To the beat of one's heart
At the end of a fascinating, if complex, lecture in my early
years of Medical School, the lecturer had one slide that made me giggle quietly
to myself. “Social Media,” he said, “is apparently all the rage with you young
people. So I’ve got a twitter account, and a Facebook page, and a website.
Please feel free to contact me!” Being a rather avid user of Twitter, I did
just that. And, for the past two years, we’ve kept in contact via social media.
Prof is insistent that I consider cardiology, the specialty that …err…beats
with his heart, as one that could capture my own.
It was on an unseasonably hot November day in the middle of
my exam study period that we met for the first time. I wanted to learn more
about the Prof’s work. And I wanted to share it on this new-fangled social
media thing.
I arrived at his office ten minutes early – hot, sweaty and
worried about making a good impression. While I was watching the winning
entries for a science photography competition scroll through on the over-sized
LED TV in the lobby, I heard a voice behind me. “Are you Brooke?” it asked. I
turned around and saw Professor Chris Semsarian, who looked exactly like his
profile picture but a little bit different at the same time. Who looked quite a
bit different close up than he did at the lecture so long ago. “I’m quite
nervous,” he said, “I’ve never met anyone off Twitter before.” Just quietly, I
thought, I was a little bit nervous too. However, my response was upbeat. “It’s
great fun meeting people you’ve gotten to know quite well online,” I countered.
There’s the awkward beginning of the conversation, where you feel decidedly
like small talk is necessary, even though you’ve shared travel recommendations,
family events and study woes. Even though you’ve cheered each other on and
celebrated individual wins. Pretty soon, we were hitting it off. It was almost
as if we were on Twitter, except we had a lot more than 140 characters per
exchange.
As a genetic cardiologist at one of Australia’s most famous
hospitals, and as a consultant who’s constantly in demand at national and
international conferences, I was in for a treat. I wanted to know about the
future of genetic cardiology. It turned out I was in the right place.
As Prof Chris explained, there are over 45 identified
cardiovascular diseases with a genetic basis. Thanks to research and the decreasing
cost of genetic tests, we’ve been able to put together more and more pieces of
the cardiovascular disease puzzle.

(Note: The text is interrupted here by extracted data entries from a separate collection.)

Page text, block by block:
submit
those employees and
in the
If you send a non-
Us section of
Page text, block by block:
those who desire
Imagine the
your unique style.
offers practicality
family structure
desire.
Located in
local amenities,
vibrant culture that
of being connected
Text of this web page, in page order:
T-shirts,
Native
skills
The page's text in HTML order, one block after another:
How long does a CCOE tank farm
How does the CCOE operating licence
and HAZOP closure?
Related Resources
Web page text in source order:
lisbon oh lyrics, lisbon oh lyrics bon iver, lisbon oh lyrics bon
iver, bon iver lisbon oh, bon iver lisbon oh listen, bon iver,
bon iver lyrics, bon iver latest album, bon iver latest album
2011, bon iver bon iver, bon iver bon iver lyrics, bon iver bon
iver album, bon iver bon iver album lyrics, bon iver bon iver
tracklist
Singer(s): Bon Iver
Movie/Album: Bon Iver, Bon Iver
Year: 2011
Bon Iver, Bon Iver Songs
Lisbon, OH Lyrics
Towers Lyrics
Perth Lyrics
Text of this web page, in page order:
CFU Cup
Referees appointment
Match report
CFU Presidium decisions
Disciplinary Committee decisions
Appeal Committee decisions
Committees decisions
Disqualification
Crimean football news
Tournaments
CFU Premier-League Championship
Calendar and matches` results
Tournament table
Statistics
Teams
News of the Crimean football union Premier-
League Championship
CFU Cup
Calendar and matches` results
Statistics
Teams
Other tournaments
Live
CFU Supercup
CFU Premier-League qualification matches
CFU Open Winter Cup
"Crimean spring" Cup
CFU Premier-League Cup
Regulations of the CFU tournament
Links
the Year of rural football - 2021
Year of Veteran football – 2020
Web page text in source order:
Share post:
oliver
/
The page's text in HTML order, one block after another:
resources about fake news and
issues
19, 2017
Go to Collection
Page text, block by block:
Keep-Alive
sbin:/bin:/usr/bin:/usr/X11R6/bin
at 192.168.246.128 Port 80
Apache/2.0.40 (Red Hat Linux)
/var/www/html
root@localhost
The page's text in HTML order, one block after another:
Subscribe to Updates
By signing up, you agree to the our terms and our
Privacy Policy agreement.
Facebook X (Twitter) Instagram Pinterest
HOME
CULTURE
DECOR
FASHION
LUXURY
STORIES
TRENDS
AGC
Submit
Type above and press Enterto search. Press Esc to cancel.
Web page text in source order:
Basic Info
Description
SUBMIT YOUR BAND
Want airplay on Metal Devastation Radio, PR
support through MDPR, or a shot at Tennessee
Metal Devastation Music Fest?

We have a growing list of conditions with an
identifiable risk factor or cause (depending on whether diseases are autosomal
dominant or recessive or non-Mendelian, single-gene or polygenic). The problem
is that, since genetic therapy was discovered over twenty-five years ago,
there’s been a depressingly unproductive cohort of research in the area. It’s
not for lack of trying – we just haven’t cracked the code yet.
For Prof Chris, this can be devastating.
Imagine being at a football match or a local sporting
competition and seeing a young athlete collapse. For a moment, the crowd is
watching the chase of the ball or the race leaders, and then they notice the
athlete prone on the grass. At first, everyone thinks this poor person has
tripped himself or herself over. But then, they don’t get up. They don’t
respond when someone shakes them and calls their name. And, when the paramedics
arrive, they don’t respond to CPR. It happens occasionally. But for the
families left behind, this rarity is far more devastating than the statistical
population probability.
When tragedies like this happen on the field, it’s often
Prof Chris who gets the phone call. Sometimes the call is from the local news
channel, hoping to find out answers. Sometimes it’s from families wondering if
they or their loved ones are at risk.
Everyone, understandably, wants answers.
It would be easy to jump to a defensive strategy – to
suggest we test everyone for genetic diseases. And we could – but at a great
economic, social and ethical cost. When
would we test people? At birth? At 18? When there’s a family history of
disease? How would a positive genetic test affect future employment prospects
or eligibility for sporting teams, or access to health insurance? If you end up
doing a whole genome test, would you tell someone they have a BRCA1 gene (a
marker that almost certainly guarantees breast cancer in women) found
incidentally on a search for SCN5A (a marker for a channelopathy that is found
in Long QT syndrome, which can be responsible for sudden death)? There are
thousands of questions to be asked…and we don’t yet have sufficient answers.
So what do we do at the moment? Because genetic diseases
generally run in families (though there are sporadic mutations – cancer is a
condition of changed genetics, though these are somatic, meaning from the cell,
rather than inherited), genetic testing can be offered to families with known histories
of genetic disorders. These are
sometimes available at a subsidised cost on private or public health insurance.
Sometimes, they’re only available at a rather pricey figure, because analysing
an entire genome for a specific marker is more expensive than printing out all
of the As, Ts, Gs and Cs that make up your DNA picture.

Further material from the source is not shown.